“The analysis of aerodynamic parameters enables an understanding of the physiological bases of the voice mechanisms in classical and lyrical soprano singers”. This is the conclusion of the PhD thesis undertaken by Dr. María Uzcanga whose research work was carried out in the Voice Laboratory at the Navarre University Hospital.
The work analysed the singing of 19 classical and light classical soprano singers with the aim of determining the physiological mechanisms employed for the emission of the sung voice. The study concentrated on medium, high and very high voice frequencies as well as pasaggio ones and on changes in register by which one voice mechanism or other is modified. To this end, the sopranos were asked to emit notes using previously established exercises.
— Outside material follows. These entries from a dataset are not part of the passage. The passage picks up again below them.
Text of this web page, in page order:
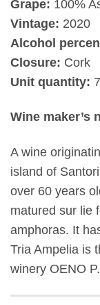
Grape: 100%
Vintage: 2020
Alcohol
Closure: Cork
Unit quantity:
Wine maker’s
A wine
island of
over 60 years
matured sur lie
amphoras. It
Tria Ampelia is
winery ΟΕΝΟ P.
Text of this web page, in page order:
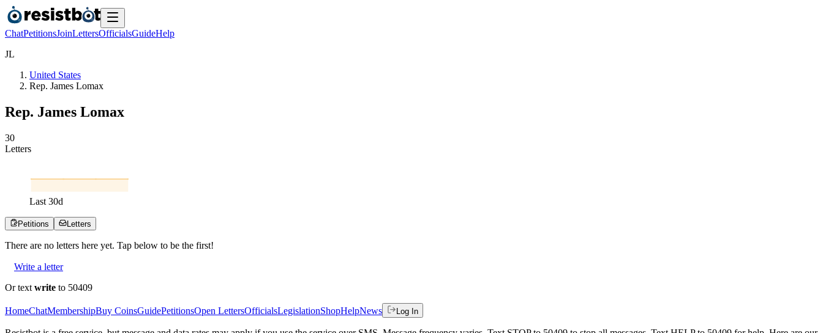
ChatPetitionsJoinLettersOfficialsGuideHelp
JL
United States
Rep. James Lomax
Rep. James Lomax
30
Letters
Last 30d
Petitions Letters
There are no letters here yet. Tap below to be the first!
Write a letter
Or text write to 50409
HomeChatMembershipBuy CoinsGuidePetitionsOpen LettersOfficialsLegislationShopHelpNews Log In
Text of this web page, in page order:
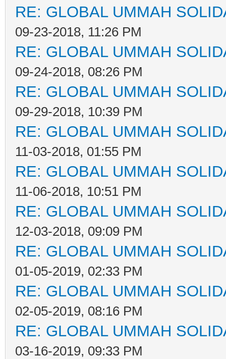
RE: GLOBAL UMMAH
09-23-2018, 11:26 PM
RE: GLOBAL UMMAH
09-24-2018, 08:26 PM
RE: GLOBAL UMMAH
09-29-2018, 10:39 PM
RE: GLOBAL UMMAH
11-03-2018, 01:55 PM
RE: GLOBAL UMMAH
11-06-2018, 10:51 PM
RE: GLOBAL UMMAH
12-03-2018, 09:09 PM
RE: GLOBAL UMMAH
01-05-2019, 02:33 PM
RE: GLOBAL UMMAH
02-05-2019, 08:16 PM
RE: GLOBAL UMMAH
03-16-2019, 09:33 PM
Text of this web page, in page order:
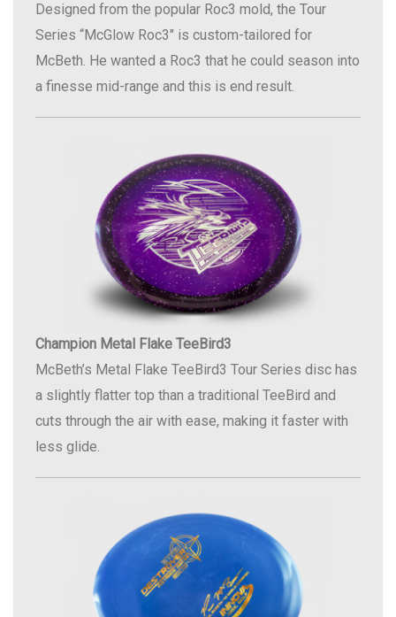
Designed from the popular Roc3 mold, the Tour
Series “McGlow Roc3″ is custom-tailored for
McBeth. He wanted a Roc3 that he could season into
a finesse mid-range and this is end result.
Champion Metal Flake TeeBird3
McBeth’s Metal Flake TeeBird3 Tour Series disc has
a slightly flatter top than a traditional TeeBird and
cuts through the air with ease, making it faster with
less glide.
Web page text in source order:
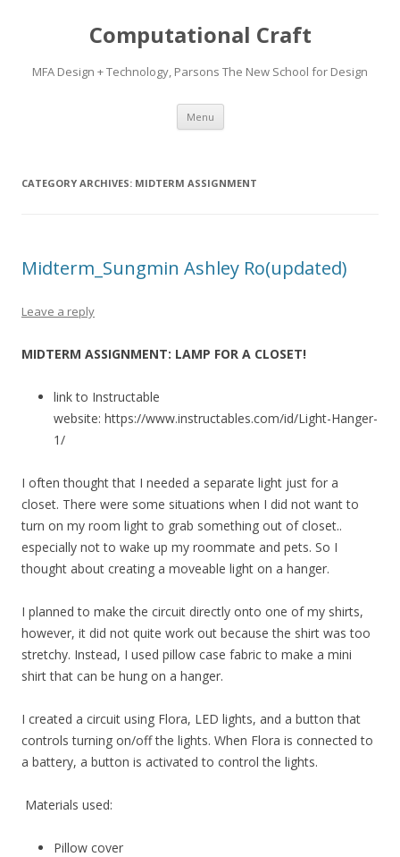
Computational Craft
MFA Design + Technology, Parsons The New School for Design
Menu Skip
content
CATEGORY ARCHIVES: MIDTERM ASSIGNMENT
Midterm_Sungmin Ashley Ro(updated)
Leave a reply
MIDTERM ASSIGNMENT: LAMP FOR A CLOSET!
link to Instructable
website: https://www.instructables.com/id/Light-Hanger-
1/
I often thought that I needed a separate light just for a
closet. There were some situations when I did not want to
turn on my room light to grab something out of closet..
especially not to wake up my roommate and pets. So I
thought about creating a moveable light on a hanger.
I planned to make the circuit directly onto one of my shirts,
however, it did not quite work out because the shirt was too
stretchy. Instead, I used pillow case fabric to make a mini
shirt that can be hung on a hanger.
I created a circuit using Flora, LED lights, and a button that
controls turning on/off the lights. When Flora is connected to
a battery, a button is activated to control the lights.
Materials used:
Pillow cover
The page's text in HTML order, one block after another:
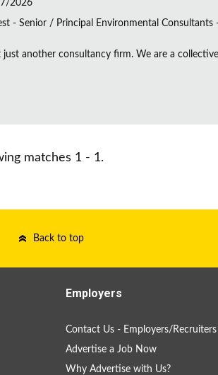
2026
- Senior / Principal Environmental Consultants
another consultancy firm. We are a
matches 1 - 1.
Back to top
Employers
Contact Us - Employers/Recruiters
Advertise a Job Now
Why Advertise with Us?
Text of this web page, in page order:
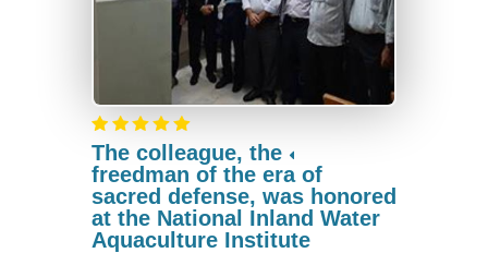
The colleague, the
freedman of the era of
sacred defense, was honored
at the National Inland Water
Aquaculture Institute
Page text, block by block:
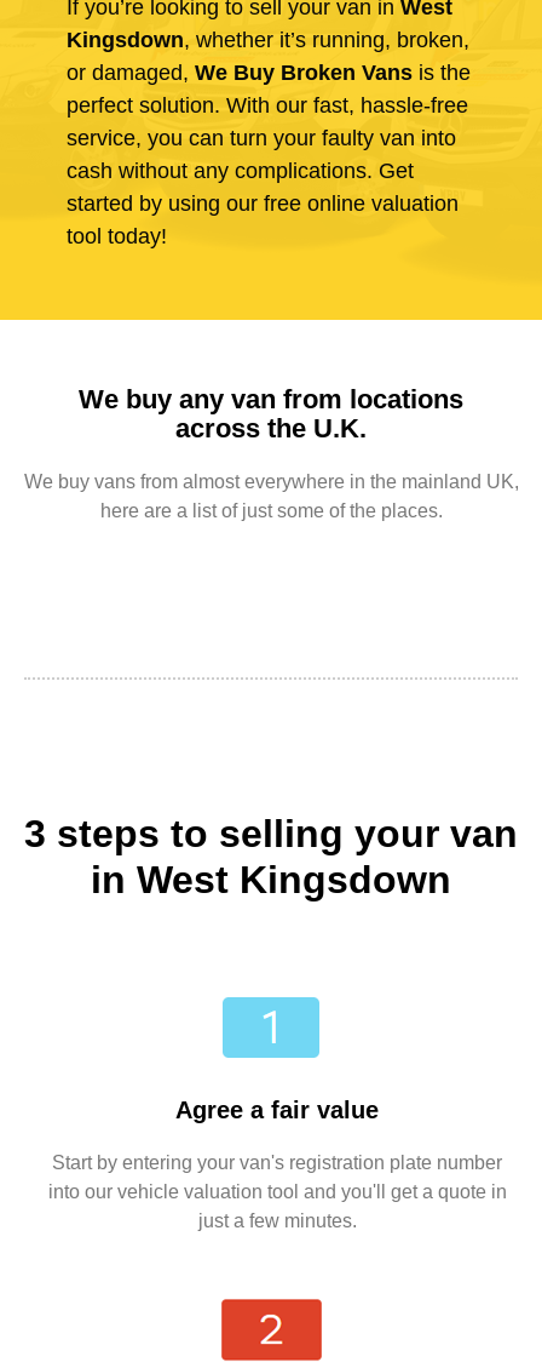
If you’re looking to sell your van in West
Kingsdown, whether it’s running, broken,
or damaged, We Buy Broken Vans is the
perfect solution. With our fast, hassle-free
service, you can turn your faulty van into
cash without any complications. Get
started by using our free online valuation
tool today!
We buy any van from locations
across the U.K.
We buy vans from almost everywhere in the mainland UK,
here are a list of just some of the places.
3 steps to selling your van
in West Kingsdown
Agree a fair value
Start by entering your van's registration plate number
into our vehicle valuation tool and you'll get a quote in
just a few minutes.
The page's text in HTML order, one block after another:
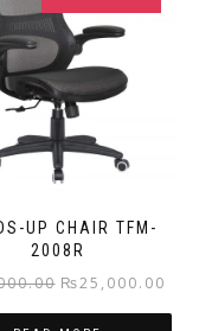
UP CHAIR TFM-
2008R
Original
price
₨25,000.00
price
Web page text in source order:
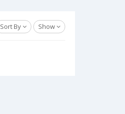
Sort By Show
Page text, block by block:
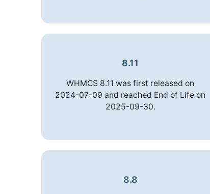
8.11
WHMCS 8.11 was first released on
2024-07-09 and reached End of Life on
2025-09-30.
8.8
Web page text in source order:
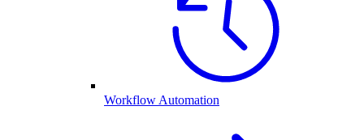
Workflow Automation
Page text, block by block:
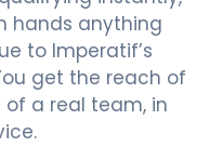
hands anything
to Imperatif’s
get the reach of
a real team, in
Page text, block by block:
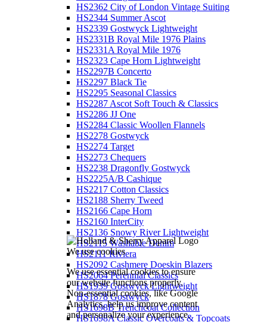
We use cookies
We use essential cookies to ensure
our website functions properly.
Non-essential cookies, like Google
Analytics, help us improve content
and personalize your experience.
HS2362 City of London Vintage Suiting
HS2344 Summer Ascot
HS2339 Gostwyck Lightweight
HS2331B Royal Mile 1976 Plains
HS2331A Royal Mile 1976
HS2323 Cape Horn Lightweight
HS2297B Concerto
HS2297 Black Tie
HS2295 Seasonal Classics
HS2287 Ascot Soft Touch & Classics
HS2286 JJ One
HS2284 Classic Woollen Flannels
HS2278 Gostwyck
HS2274 Target
HS2273 Chequers
HS2238 Dragonfly Gostwyck
HS2225A/B Cashique
HS2217 Cotton Classics
HS2188 Sherry Tweed
HS2166 Cape Horn
HS2160 InterCity
HS2136 Snowy River Lightweight
HS2115 Washable Denim
HS2111 Riviera
HS2092 Cashmere Doeskin Blazers
HS2064 Perennial Classics
HS1939 Gostwyck Lightweight
HS1878 Gostwyck
HS1698B Trenchcoat Collection
HS1698A Classic Overcoats & Topcoats
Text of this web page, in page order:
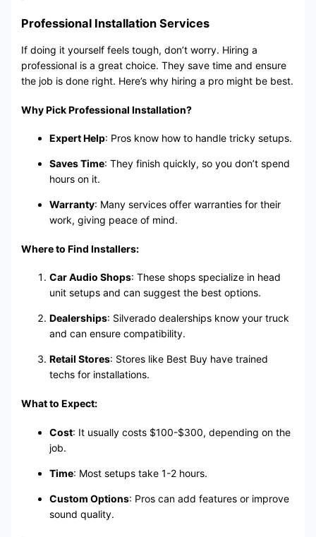
Professional Installation Services
If doing it yourself feels tough, don’t worry. Hiring a
professional is a great choice. They save time and ensure
the job is done right. Here’s why hiring a pro might be best.
Why Pick Professional Installation?
Expert Help: Pros know how to handle tricky setups.
Saves Time: They finish quickly, so you don’t spend
hours on it.
Warranty: Many services offer warranties for their
work, giving peace of mind.
Where to Find Installers:
Car Audio Shops: These shops specialize in head
unit setups and can suggest the best options.
Dealerships: Silverado dealerships know your truck
and can ensure compatibility.
Retail Stores: Stores like Best Buy have trained
techs for installations.
What to Expect:
Cost: It usually costs $100-$300, depending on the
job.
Time: Most setups take 1-2 hours.
Custom Options: Pros can add features or improve
sound quality.
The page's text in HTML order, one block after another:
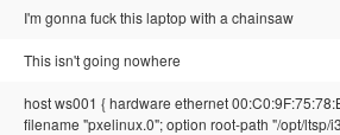
I'm gonna fuck this laptop with a chainsaw
This isn't going nowhere
host ws001 { hardware ethernet
filename "pxelinux.0"; option root-path "/opt/ltsp/
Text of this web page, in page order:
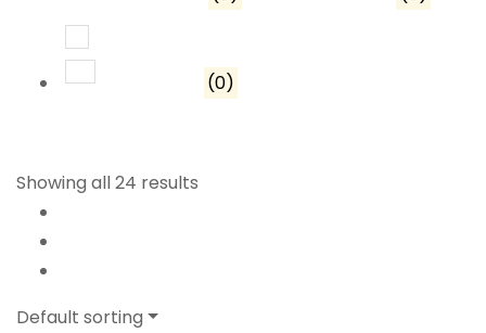
out of 5
(0)
Showing all 24 results
Default sorting
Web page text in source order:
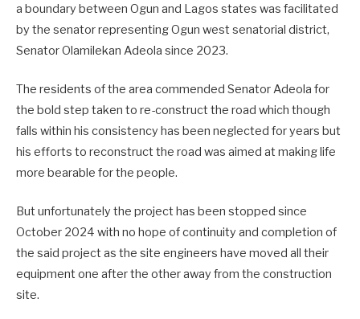
a boundary between Ogun and Lagos states was facilitated
by the senator representing Ogun west senatorial district,
Senator Olamilekan Adeola since 2023.
The residents of the area commended Senator Adeola for
the bold step taken to re-construct the road which though
falls within his consistency has been neglected for years but
his efforts to reconstruct the road was aimed at making life
more bearable for the people.
But unfortunately the project has been stopped since
October 2024 with no hope of continuity and completion of
the said project as the site engineers have moved all their
equipment one after the other away from the construction
site.
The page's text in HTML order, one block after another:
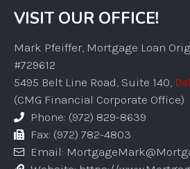
VISIT OUR OFFICE!
Mark Pfeiffer, Mortgage Loan
#729612
5495 Belt Line Road, Suite 140,
(CMG Financial Corporate Office)
Phone: (972) 829-8639
Fax: (972) 782-4803
Email:
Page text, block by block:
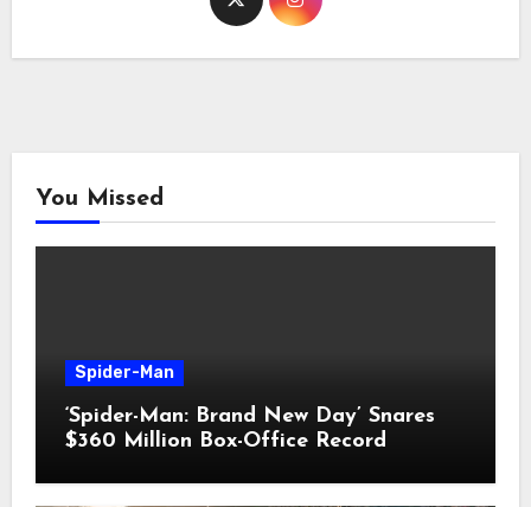
You Missed
Spider-Man
‘Spider-Man: Brand New Day’ Snares
$360 Million Box-Office Record
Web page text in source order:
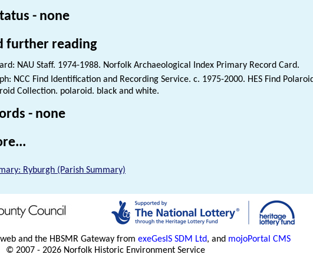
- none
further reading
NAU Staff. 1974-1988. Norfolk Archaeological Index Primary Record Card.
NCC Find Identification and Recording Service. c. 1975-2000. HES Find
Collection. polaroid. black and white.
- none
Ryburgh (Parish Summary)
and the HBSMR Gateway from exeGesIS SDM Ltd, and mojoPortal CMS
© 2007 - 2026 Norfolk Historic Environment Service
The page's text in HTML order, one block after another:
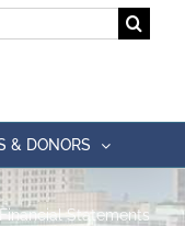
& DONORS
Statements
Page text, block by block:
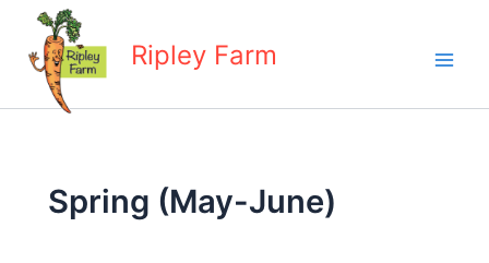
content
Ripley Farm
Spring (May-June)
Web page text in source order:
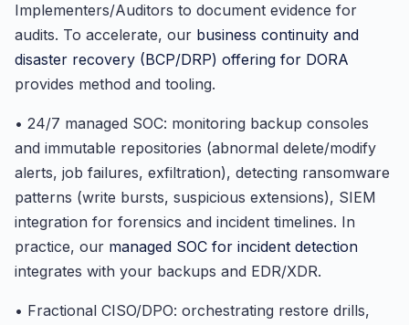
Implementers/Auditors to document evidence for
audits. To accelerate, our business continuity and
disaster recovery (BCP/DRP) offering for DORA
provides method and tooling.
• 24/7 managed SOC: monitoring backup consoles
and immutable repositories (abnormal delete/modify
alerts, job failures, exfiltration), detecting ransomware
patterns (write bursts, suspicious extensions), SIEM
integration for forensics and incident timelines. In
practice, our managed SOC for incident detection
integrates with your backups and EDR/XDR.
• Fractional CISO/DPO: orchestrating restore drills,
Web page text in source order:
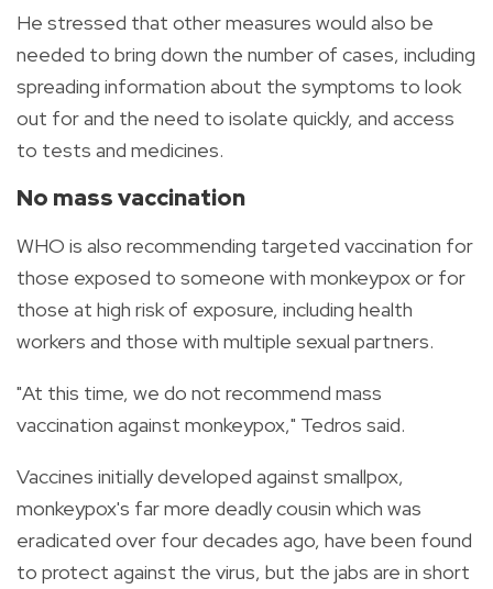
He stressed that other measures would also be
needed to bring down the number of cases, including
spreading information about the symptoms to look
out for and the need to isolate quickly, and access
to tests and medicines.
No mass vaccination
WHO is also recommending targeted vaccination for
those exposed to someone with monkeypox or for
those at high risk of exposure, including health
workers and those with multiple sexual partners.
"At this time, we do not recommend mass
vaccination against monkeypox," Tedros said.
Vaccines initially developed against smallpox,
monkeypox's far more deadly cousin which was
eradicated over four decades ago, have been found
to protect against the virus, but the jabs are in short

Understanding the voice mechanisms of sopranosIt has involved one of the first studies analysing, from an aerodynamic perspective, the physiological mechanisms involved in the voice of classical soprano singers. The aerodynamic parameters registered were the phonatory flow and the pressure of the air passing through the vocal chords while singing at certain frequencies and intensities. This work succeeded in characterising the physiological mechanisms for each type of register, especially the very high frequency one.
One of the unique aspects of this work is that it provides very complete information about the voice registers used by opera sopranos when singing, especially the very high voice registers, which have been very little known up to know. Moreover, it has been shown that the methodology employed therein is efficacious and non-invasive, a fact that could be very useful for singing teachers regarding the functioning of voice mechanisms. This is not a tool for learning to sing well but for understanding those elements of the vocal organ that have to be worked on for each register. In this way one avoids the incorrect use of the voice that can result in lesions of the voice box and chords.
According to ear, nose and throat specialists, this work has enabled the routine and simultaneous application of acoustic and aerodynamic analysis of procedures employed for the diagnosis and treatment of voice disorders in the study of physiology and physiopathology of the singing voice.